Non nascondo che alcuni aspetti sono faticosi: non poter sentire il respiro di un corpo, la temperatura al tatto, i dettagli di quello che l’occhio può vedere muoversi sotto la pelle, non poter utilizzare la prossemica tra dei corpi che condividono uno spazio, non poter contare sul tacito assenso che lo spazio fisico che ci separa sia un “qualcosa”, tangibile e impalpabile. Richiede una riqualificazione profonda delle risorse che si mettono in campo per potersi mantenere fedeli alla motivazione che ti porta verso quella creazione, quella ricerca. Però ci sono altre cose che non mancano mai, come il ritmo dei corpi e della sessione, la percezione di un coinvolgimento in quello che accade, e la possibilità di intuire quando serve aumentare il grado di libertà della proposta perché a ciascuno sia concesso il proprio spazio, che sostiene il valore individuale in ogni pratica condivisa; ma anche la possibilità di tradire la coerenza di quello che si è pianificato per seguire quello che arriva.
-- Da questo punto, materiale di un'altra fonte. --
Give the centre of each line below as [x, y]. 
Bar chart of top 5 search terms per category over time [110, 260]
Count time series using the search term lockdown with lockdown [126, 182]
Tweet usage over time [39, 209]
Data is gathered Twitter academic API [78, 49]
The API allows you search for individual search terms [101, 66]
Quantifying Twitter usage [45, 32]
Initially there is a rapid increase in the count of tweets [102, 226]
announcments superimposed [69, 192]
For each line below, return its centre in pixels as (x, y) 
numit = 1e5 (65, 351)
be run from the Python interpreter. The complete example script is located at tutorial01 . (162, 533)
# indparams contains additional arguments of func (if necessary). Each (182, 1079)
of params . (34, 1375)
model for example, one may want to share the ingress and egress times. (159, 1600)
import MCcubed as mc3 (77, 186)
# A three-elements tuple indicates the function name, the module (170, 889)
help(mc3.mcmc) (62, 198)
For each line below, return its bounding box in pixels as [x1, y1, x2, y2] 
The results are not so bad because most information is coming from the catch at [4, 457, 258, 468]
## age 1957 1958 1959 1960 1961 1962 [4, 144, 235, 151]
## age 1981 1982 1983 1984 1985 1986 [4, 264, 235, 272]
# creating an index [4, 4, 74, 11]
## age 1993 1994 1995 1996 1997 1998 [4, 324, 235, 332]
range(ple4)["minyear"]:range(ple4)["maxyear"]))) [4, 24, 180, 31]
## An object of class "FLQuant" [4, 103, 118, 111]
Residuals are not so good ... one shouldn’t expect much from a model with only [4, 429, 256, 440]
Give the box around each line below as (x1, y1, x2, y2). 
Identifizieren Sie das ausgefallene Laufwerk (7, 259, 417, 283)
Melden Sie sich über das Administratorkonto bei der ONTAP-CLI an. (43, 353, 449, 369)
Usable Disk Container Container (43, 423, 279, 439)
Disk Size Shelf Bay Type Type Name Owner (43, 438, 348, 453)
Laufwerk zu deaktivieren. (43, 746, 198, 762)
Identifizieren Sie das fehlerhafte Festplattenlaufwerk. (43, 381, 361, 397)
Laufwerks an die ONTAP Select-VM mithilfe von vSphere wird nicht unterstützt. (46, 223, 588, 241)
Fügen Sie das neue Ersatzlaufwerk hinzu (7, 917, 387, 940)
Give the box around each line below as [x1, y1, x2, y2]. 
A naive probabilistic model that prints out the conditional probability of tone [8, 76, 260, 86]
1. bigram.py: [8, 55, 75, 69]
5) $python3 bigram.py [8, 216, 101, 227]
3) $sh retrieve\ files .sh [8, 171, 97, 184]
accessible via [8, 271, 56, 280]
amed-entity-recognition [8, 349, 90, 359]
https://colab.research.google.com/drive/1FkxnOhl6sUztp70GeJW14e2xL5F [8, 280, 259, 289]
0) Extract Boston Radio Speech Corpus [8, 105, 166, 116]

Certamente non ho mai sperimentato prima di questo periodo pandemico la possibilità di entrare con la mia pratica artistica nelle case; e viceversa, mostrarmi in una vulnerabilità domestica che per ciascuno ha un valore che parla anche della propria storia. E’ una cornice nuova, complessa e a doppio senso, che ha molto da offrire al benessere della comunità a cui ci mettiamo a disposizione e di cui siamo parte. Uno degli aspetti che può essere tanto risorsa quanto un limite è il tempo: nello spazio digitale si muove in modo diverso perché nulla è fisicamente strutturato, anche i tempi di ingresso e di uscita, o di un warm-up fisico, cognitivo, empatico vanno costruiti e ancorati allo spazio fisico di ciascuno perché come persone non rispondiamo al tempo di un click. Ma contemporaneamente consente di essere rapidi nella documentazione, e nello spostarsi tra materiali di lavoro, che contribuiscono al ritmo complessivo, come videochiamate, link, immagini, testi, video, audio, playlist, permettendo di lasciare un tempo di ascolto del corpo più nitido. Basta dare le spalle allo schermo per essere altrove.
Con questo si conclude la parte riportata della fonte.